Regarding the actions of the public sector aimed at supporting the development of the fish farming chain, which can decisively contribute to the re-entry of the producer, there is the effective participation of the Federal Institute of Education, Science, and Technology of Pará (IFPA), Campus Anaçado Vigia, which has been developing projects in the areas of teaching, research, and extension, as shown in (
Table 7). This institution has been working towards the development of the local fish farming productive chain, promoting and implementing a series of activities in the realms of teaching, research, and extension. These include offering FIC courses (Initial and Continued Education) in the area of aquaculture, developing applied research and technologies to support the activity, as well as extension actions aimed at sharing knowledge with the community and its social actors.

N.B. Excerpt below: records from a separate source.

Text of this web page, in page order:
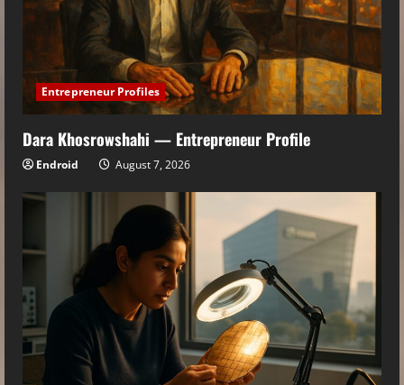
Entrepreneur Profiles
Dara Khosrowshahi — Entrepreneur Profile
Endroid August 7, 2026
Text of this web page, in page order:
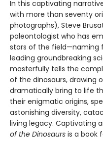
In this captivating
with more than seventy
photographs), Steve
paleontologist who has
stars of the field—naming
leading groundbreaking
masterfully tells the
of the dinosaurs, drawing
dramatically bring to life
their enigmatic origins,
astonishing diversity,
living legacy. Captivating
of the Dinosaurs is a book
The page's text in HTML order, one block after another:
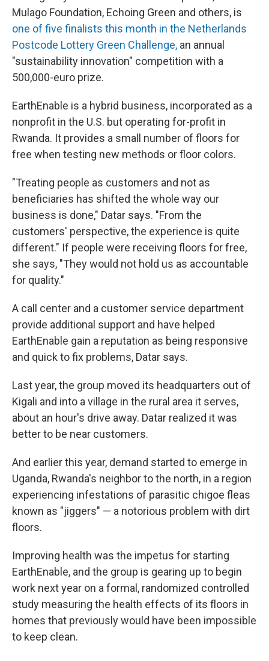
Mulago Foundation, Echoing Green and others, is
one of five finalists this month in the Netherlands
Postcode Lottery Green Challenge, an annual
"sustainability innovation" competition with a
500,000-euro prize.
EarthEnable is a hybrid business, incorporated as a
nonprofit in the U.S. but operating for-profit in
Rwanda. It provides a small number of floors for
free when testing new methods or floor colors.
"Treating people as customers and not as
beneficiaries has shifted the whole way our
business is done," Datar says. "From the
customers' perspective, the experience is quite
different." If people were receiving floors for free,
she says, "They would not hold us as accountable
for quality."
A call center and a customer service department
provide additional support and have helped
EarthEnable gain a reputation as being responsive
and quick to fix problems, Datar says.
Last year, the group moved its headquarters out of
Kigali and into a village in the rural area it serves,
about an hour's drive away. Datar realized it was
better to be near customers.
And earlier this year, demand started to emerge in
Uganda, Rwanda's neighbor to the north, in a region
experiencing infestations of parasitic chigoe fleas
known as "jiggers" — a notorious problem with dirt
floors.
Improving health was the impetus for starting
EarthEnable, and the group is gearing up to begin
work next year on a formal, randomized controlled
study measuring the health effects of its floors in
homes that previously would have been impossible
to keep clean.
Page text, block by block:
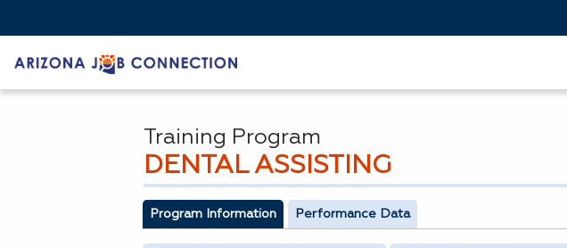
DENTAL ASSISTING
Training Program
Program Information Performance Data
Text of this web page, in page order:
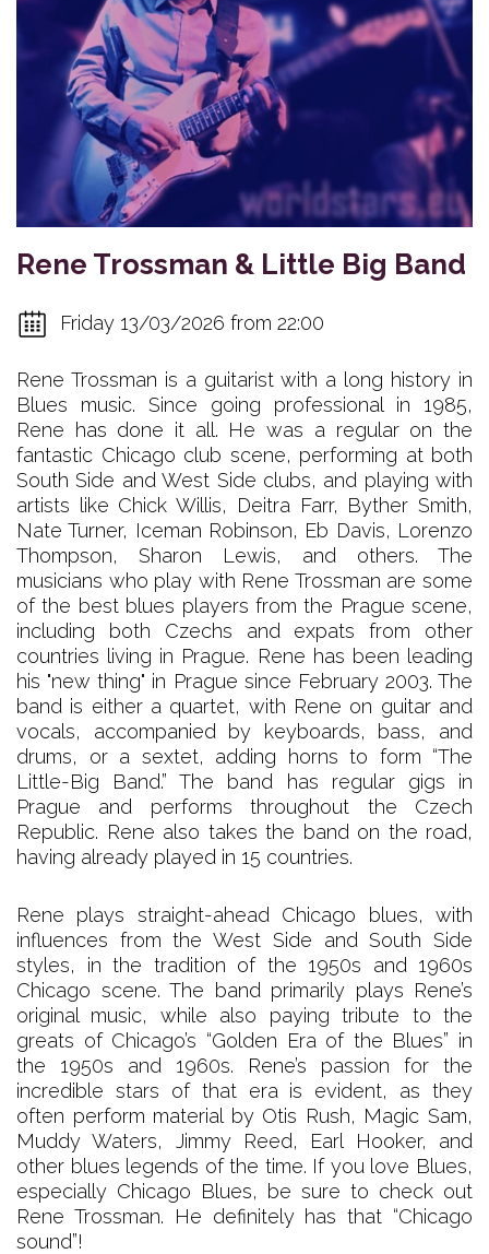
Rene Trossman & Little Big Band
Friday 13/03/2026 from 22:00
Rene Trossman is a guitarist with a long history in
Blues music. Since going professional in 1985,
Rene has done it all. He was a regular on the
fantastic Chicago club scene, performing at both
South Side and West Side clubs, and playing with
artists like Chick Willis, Deitra Farr, Byther Smith,
Nate Turner, Iceman Robinson, Eb Davis, Lorenzo
Thompson, Sharon Lewis, and others. The
musicians who play with Rene Trossman are some
of the best blues players from the Prague scene,
including both Czechs and expats from other
countries living in Prague. Rene has been leading
his "new thing" in Prague since February 2003. The
band is either a quartet, with Rene on guitar and
vocals, accompanied by keyboards, bass, and
drums, or a sextet, adding horns to form “The
Little-Big Band.” The band has regular gigs in
Prague and performs throughout the Czech
Republic. Rene also takes the band on the road,
having already played in 15 countries.
Rene plays straight-ahead Chicago blues, with
influences from the West Side and South Side
styles, in the tradition of the 1950s and 1960s
Chicago scene. The band primarily plays Rene’s
original music, while also paying tribute to the
greats of Chicago’s “Golden Era of the Blues” in
the 1950s and 1960s. Rene’s passion for the
incredible stars of that era is evident, as they
often perform material by Otis Rush, Magic Sam,
Muddy Waters, Jimmy Reed, Earl Hooker, and
other blues legends of the time. If you love Blues,
especially Chicago Blues, be sure to check out
Rene Trossman. He definitely has that “Chicago
sound”!
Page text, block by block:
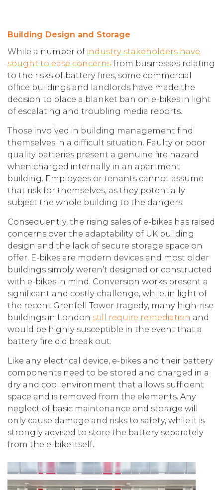
Building Design and Storage
While a number of industry stakeholders have
sought to ease concerns from businesses relating
to the risks of battery fires, some commercial
office buildings and landlords have made the
decision to place a blanket ban on e-bikes in light
of escalating and troubling media reports.
Those involved in building management find
themselves in a difficult situation. Faulty or poor
quality batteries present a genuine fire hazard
when charged internally in an apartment
building. Employees or tenants cannot assume
that risk for themselves, as they potentially
subject the whole building to the dangers.
Consequently, the rising sales of e-bikes has raised
concerns over the adaptability of UK building
design and the lack of secure storage space on
offer. E-bikes are modern devices and most older
buildings simply weren’t designed or constructed
with e-bikes in mind. Conversion works present a
significant and costly challenge, while, in light of
the recent Grenfell Tower tragedy, many high-rise
buildings in London still require remediation and
would be highly susceptible in the event that a
battery fire did break out.
Like any electrical device, e-bikes and their battery
components need to be stored and charged in a
dry and cool environment that allows sufficient
space and is removed from the elements. Any
neglect of basic maintenance and storage will
only cause damage and risks to safety, while it is
strongly advised to store the battery separately
from the e-bike itself.
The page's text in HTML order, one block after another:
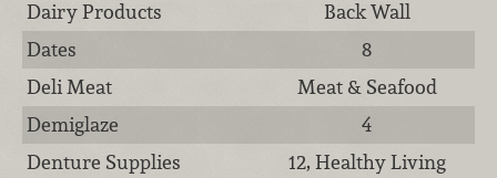
Dairy Products
Back Wall
Dates
8
Deli Meat
Meat & Seafood
Demiglaze
4
Denture Supplies
12, Healthy Living
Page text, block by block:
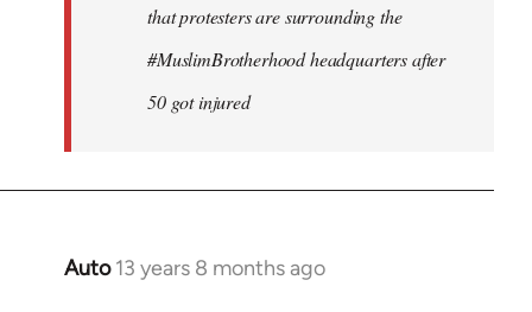
that protesters are surrounding the
#MuslimBrotherhood headquarters after
50 got injured
Auto 13 years 8 months ago
In
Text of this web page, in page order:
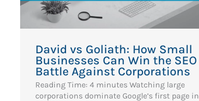
David vs Goliath: How Small
Businesses Can Win the SEO
Battle Against Corporations
Reading Time: 4 minutes Watching large
corporations dominate Google’s first page in
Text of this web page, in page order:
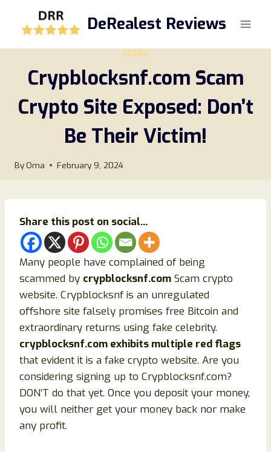
DeRealest Reviews
SCAMS
Crypblocksnf.com Scam
Crypto Site Exposed: Don’t
Be Their Victim!
By Oma February 9, 2024
Share this post on social...
Many people have complained of being
scammed by crypblocksnf.com Scam crypto
website. Crypblocksnf is an unregulated
offshore site falsely promises free Bitcoin and
extraordinary returns using fake celebrity.
crypblocksnf.com exhibits multiple red flags
that evident it is a fake crypto website. Are you
considering signing up to Crypblocksnf.com?
DON’T do that yet. Once you deposit your money,
you will neither get your money back nor make
any profit.
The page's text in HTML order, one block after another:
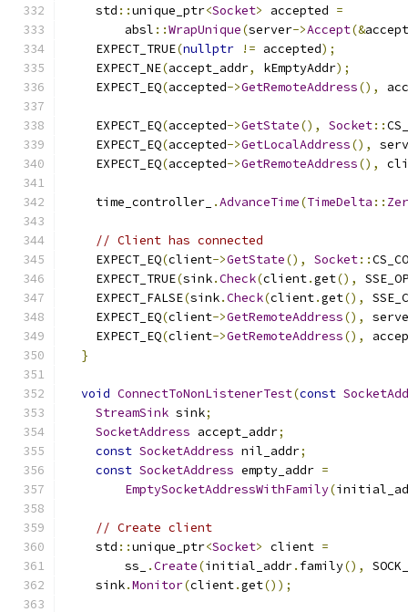
    std
::unique_ptr<Socket> accepted =
        absl
::WrapUnique(server->Accept(&
    EXPECT_TRUE
(nullptr != accepted);
    EXPECT_NE
(accept_addr, kEmptyAddr);
    EXPECT_EQ
(accepted->GetRemoteAddress(),
    EXPECT_EQ
(accepted->GetState(), Socket::
    EXPECT_EQ
(accepted->GetLocalAddress(),
    EXPECT_EQ
(accepted->GetRemoteAddress(),
    time_controller_
.AdvanceTime(TimeDelta ::
// Client has connected
    EXPECT_EQ
(client->GetState(), Socket::
    EXPECT_TRUE
(sink.Check(client.get(),
    EXPECT_FALSE
(sink.Check(client.get(),
    EXPECT_EQ
(client->GetRemoteAddress(),
    EXPECT_EQ
(client->GetRemoteAddress(),
}
void ConnectToNonListenerTest(const
StreamSink sink;
SocketAddress accept_addr;
const SocketAddress nil_addr;
const SocketAddress empty_addr =
EmptySocketAddressWithFamily(
// Create client
    std
::unique_ptr<Socket> client =
        ss_
.Create(initial_addr. family(),
    sink
.Monitor(client.get());
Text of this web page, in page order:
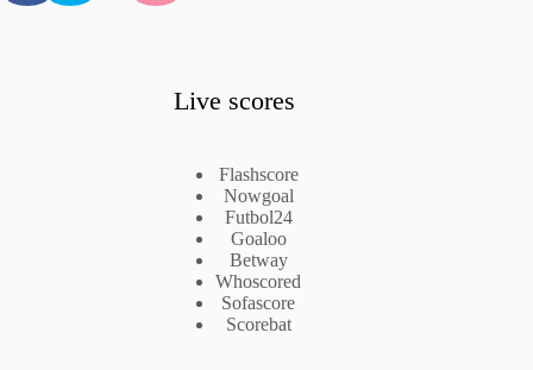
Live scores
Flashscore
Nowgoal
Futbol24
Goaloo
Betway
Whoscored
Sofascore
Scorebat
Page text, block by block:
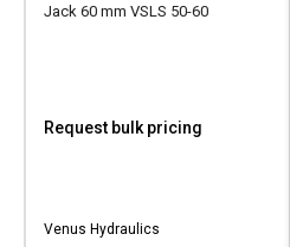
Jack 60 mm VSLS 50-60
Request bulk pricing
Venus Hydraulics
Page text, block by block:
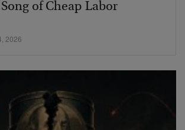
of Cheap Labor
2026
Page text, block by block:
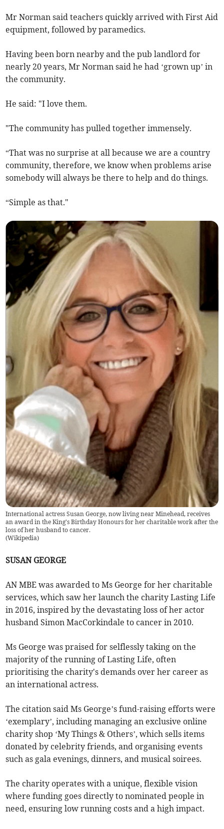
Mr Norman said teachers quickly arrived with First Aid
equipment, followed by paramedics.
Having been born nearby and the pub landlord for
nearly 20 years, Mr Norman said he had ‘grown up’ in
the community.
He said: "I love them.
"The community has pulled together immensely.
“That was no surprise at all because we are a country
community, therefore, we know when problems arise
somebody will always be there to help and do things.
“Simple as that."
International actress Susan George, now living near Minehead, receives
an award in the King's Birthday Honours for her charitable work after the
loss of her husband to cancer.
(Wikipedia)
SUSAN GEORGE
AN MBE was awarded to Ms George for her charitable
services, which saw her launch the charity Lasting Life
in 2016, inspired by the devastating loss of her actor
husband Simon MacCorkindale to cancer in 2010.
Ms George was praised for selflessly taking on the
majority of the running of Lasting Life, often
prioritising the charity's demands over her career as
an international actress.
The citation said Ms George’s fund-raising efforts were
‘exemplary’, including managing an exclusive online
charity shop ‘My Things & Others’, which sells items
donated by celebrity friends, and organising events
such as gala evenings, dinners, and musical soirees.
The charity operates with a unique, flexible vision
where funding goes directly to nominated people in
need, ensuring low running costs and a high impact.
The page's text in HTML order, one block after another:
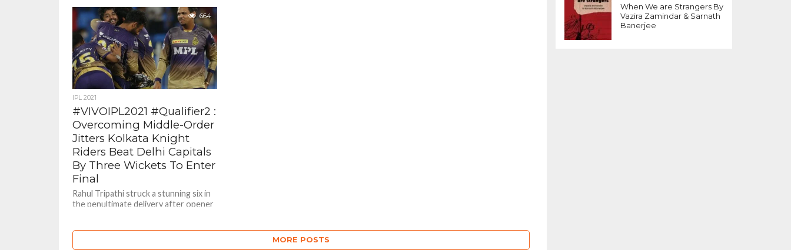
664
IPL 2021
#VIVOIPL2021 #Qualifier2 :
Overcoming Middle-Order
Jitters Kolkata Knight
Riders Beat Delhi Capitals
By Three Wickets To Enter
Final
Rahul Tripathi struck a stunning six in
the penultimate delivery after opener
MORE POSTS
When We are Strangers By
Vazira Zamindar & Sarnath
Banerjee
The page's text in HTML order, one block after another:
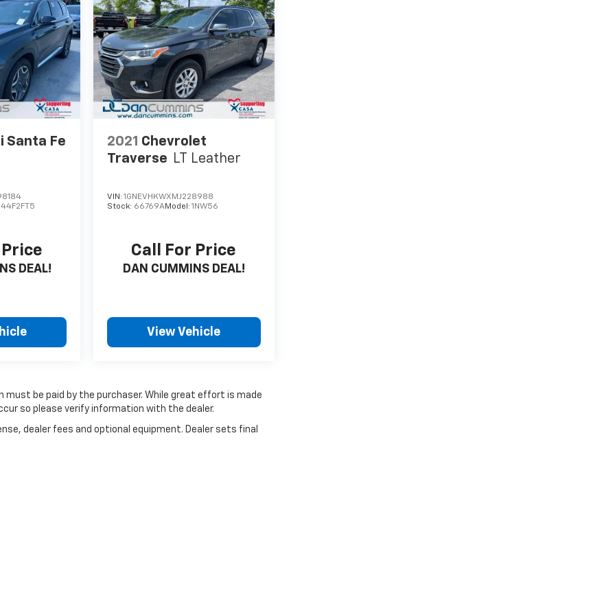
Santa Fe
DEAL!
2021 Chevrolet
Traverse LT Leather
VIN:1GNEVHKWXMJ228988
Stock: 66769AModel:1NW56
Call For Price
DAN CUMMINS DEAL!
View Vehicle
be paid by the purchaser. While great effort is made
so please verify information with the dealer.
dealer fees and optional equipment. Dealer sets final
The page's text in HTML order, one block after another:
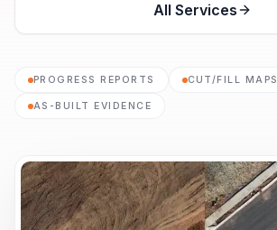
All Services
PROGRESS REPORTS CUT/FILL MAPS
AS-BUILT EVIDENCE
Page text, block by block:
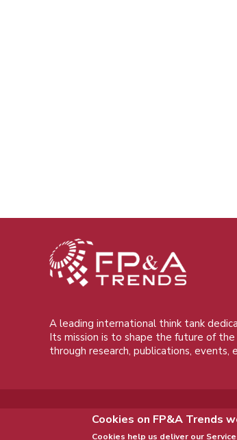
A leading international think tank
Its mission is to shape the future of
through research, publications, events,
Cookies on FP&A Trends
Cookies help us deliver our
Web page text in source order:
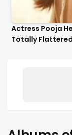
Actress Pooja
Totally
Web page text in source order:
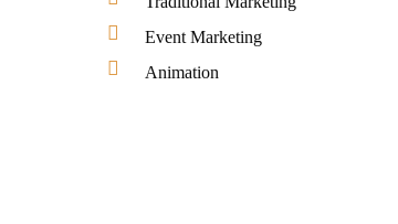
Event Marketing
Animation
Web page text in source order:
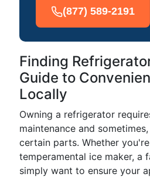
(877) 589-2191
Finding
Guide to
Locally
Owning a refrigerator
maintenance and
certain parts. Whether
temperamental ice maker, a
simply want to ensure your

All this research in the region is the result of a collective effort that aims to promote the re-entry of inactive local fish farmers, as well as professionalizing producers, thus forming critical citizens capable of transforming the socioeconomic reality of these communities.
5. Conclusions
The aquaculture practiced by the producers who abandoned the activity in Vigia was carried out by fish farmers with an average age of 59 and a low level of education. The vast majority of producers reported having at least 5 years’ experience and had given up fish farming in the last 3 years. In terms of farming structures, fish farms were characterized as small and relied on family labor. However, they often lacked good management practices, compromising quality and causing negative impacts throughout the production chain.
With regard to the aspect of production, the presence of an extensive system was diagnosed, in which the farmers practiced a monoculture for the purpose of fattening three species, especially the native species, Tambaqui (Colossoma macropomum). The lack of technical knowledge, limited access to technical assistance services, high input costs, and the need for financing to expand production, together with the absence of government support, played a significant role in demotivating fish farmers, resulting in them abandoning the activity. Inactive local producers are eager to return to the activity at an opportune moment, but for this to be possible, integrated actions by government agencies will be of fundamental importance for the development of the aquaculture sector, among which we can highlight the regular provision of technical assistance, the development of technological innovations, and vocational courses. The adoption of these measures will help to train fish farmers, thus leading to educated citizens capable of transforming the socio-economic reality of these communities and making a decisive contribution to food security, generating occupation, employment, and income for the local population.